Key Design Decisions

  1. Static-only hosting — No servers for the live site. Everything pre-built. Minimal attack surface, minimal cost.
  2. Inline icons in bundles — One fetch gives you 100+ tabs to render. No per-icon requests.
  3. Base64 + Brotli — Base64 for browser-native decoding (atob()). Brotli compression at the CDN layer reduces transfer size by ~25-30% for free.
  4. Unbound as system resolver — Transparent to application code. Standard Go HTTP. No custom networking.
  5. SHA-256 content-addressed icon storage — Natural dedup at S3 layer. Same favicon stored once even if referenced by multiple hosts.
  6. Permissive download, selective bundling — Download ALL favicon formats during scanning. Convert to optimized PNG only during bundle generation. Decouples "capture as much as possible" from "serve the best version."
  7. Partial index for work claiming — Indexes only unscanned rows. Shrinks as work progresses. Minimal write amplification.
  8. Two S3 buckets — Clean separation of concerns.

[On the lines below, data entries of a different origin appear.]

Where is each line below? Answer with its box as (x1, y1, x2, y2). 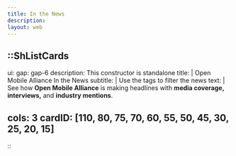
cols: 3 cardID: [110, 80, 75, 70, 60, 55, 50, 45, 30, (7, 111, 229, 124)
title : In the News (7, 10, 65, 18)
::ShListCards (7, 50, 69, 62)
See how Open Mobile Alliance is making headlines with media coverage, (7, 84, 225, 92)
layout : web (7, 23, 43, 30)
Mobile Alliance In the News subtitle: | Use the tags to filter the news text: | (7, 76, 225, 85)
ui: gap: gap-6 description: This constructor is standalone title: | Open (7, 69, 211, 77)
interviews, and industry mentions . (7, 91, 113, 100)

Private working storage vs public site. Safe deletion of temporary data.
  9. Per-millisecond random seed — Every visitor sees a unique arrangement. No shared state, no server needed for randomization.
  10. Viewport-sized bundles — ~100-150 tabs per bundle, tuned to fill a screen. Faster loads, smaller memory footprint than 1MB bundles.
  11. Include no-icon hosts — Any host with a title is included. Firefox-style rendering (title only) for hosts without favicons.
  12. Denormalized best_icon_s3_key in hosts — Avoids joins during bundle generation. Written once during icon selection, read once during bundling.